A major problem former colonies faced when gaining independence was that of identity. When composed of populations that differed from each other in various particulars, the question arose as to whether constituting a single country was justified. The problem was exacerbated by the two Western impositions after the Second World War that had done much to shape attitudes subsequently in an immensely destructive fashion. The first was the creation of a Jewish state in Palestine which institutionalized nationalisms based on identity rather than geography. Even more destructive as far as South Asia was concerned was the partition of British India, which popularized the idea that a country had to be based on homogeneity. This contributed to the othering of what was not homogeneous.

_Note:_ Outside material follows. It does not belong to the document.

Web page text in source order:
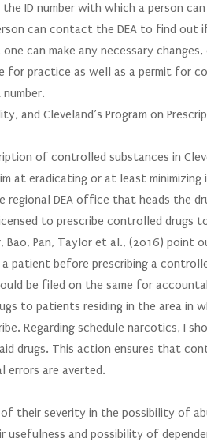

Obviously I do not mean to say that all was sweetness and light before that, for we are only too aware of conflicts based on identity through the centuries. But the idea that a country belonged to those of a particular identity, ethnic or religious or linguistic, was I believe damagingly entrenched by the Western redrawing of boundaries in areas that had not gone through the contortions that Europe had in developing the concept of the nation state. And, even more worryingly, the dominant force in the world at the time these divisive concepts became entrenched was the United States, which prided itself on being a melting pot, where different identities were subsumed in the great American dream.

This, combined with British notions of democracy, which gave supremacy to an elected Parliament, contributed I believe to the majoritarianism that has bedeviled South Asia since independence. So in both India and Sri Lanka we had efforts to impose the language of the majority on everyone else, though fortunately for you in India, this was resisted and, as far as the major languages of the country were concerned, you developed a more sensible policy.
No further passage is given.